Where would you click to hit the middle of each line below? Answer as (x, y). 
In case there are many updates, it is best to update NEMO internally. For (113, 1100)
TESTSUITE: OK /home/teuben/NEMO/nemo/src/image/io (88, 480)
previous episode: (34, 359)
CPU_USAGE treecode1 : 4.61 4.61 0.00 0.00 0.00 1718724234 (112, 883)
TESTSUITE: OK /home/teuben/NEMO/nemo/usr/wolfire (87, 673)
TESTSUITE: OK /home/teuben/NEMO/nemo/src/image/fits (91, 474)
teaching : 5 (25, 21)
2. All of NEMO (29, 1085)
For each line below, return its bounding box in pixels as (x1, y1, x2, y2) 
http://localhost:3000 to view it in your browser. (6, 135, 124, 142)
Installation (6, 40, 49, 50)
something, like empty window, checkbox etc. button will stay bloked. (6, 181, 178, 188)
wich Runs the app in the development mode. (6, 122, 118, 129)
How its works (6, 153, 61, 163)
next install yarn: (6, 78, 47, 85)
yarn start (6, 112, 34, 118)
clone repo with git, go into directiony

-------------------------

*Action item*.
Please give back only the lines between the first line of the entries and the line with "previous episode: (34, 359)", both ends included, word for word.

*Answer to this problem*.
Where would you click to hit the middle of each line below? Answer as (x, y). 
In case there are many updates, it is best to update NEMO internally. For (113, 1100)
TESTSUITE: OK /home/teuben/NEMO/nemo/src/image/io (88, 480)
previous episode: (34, 359)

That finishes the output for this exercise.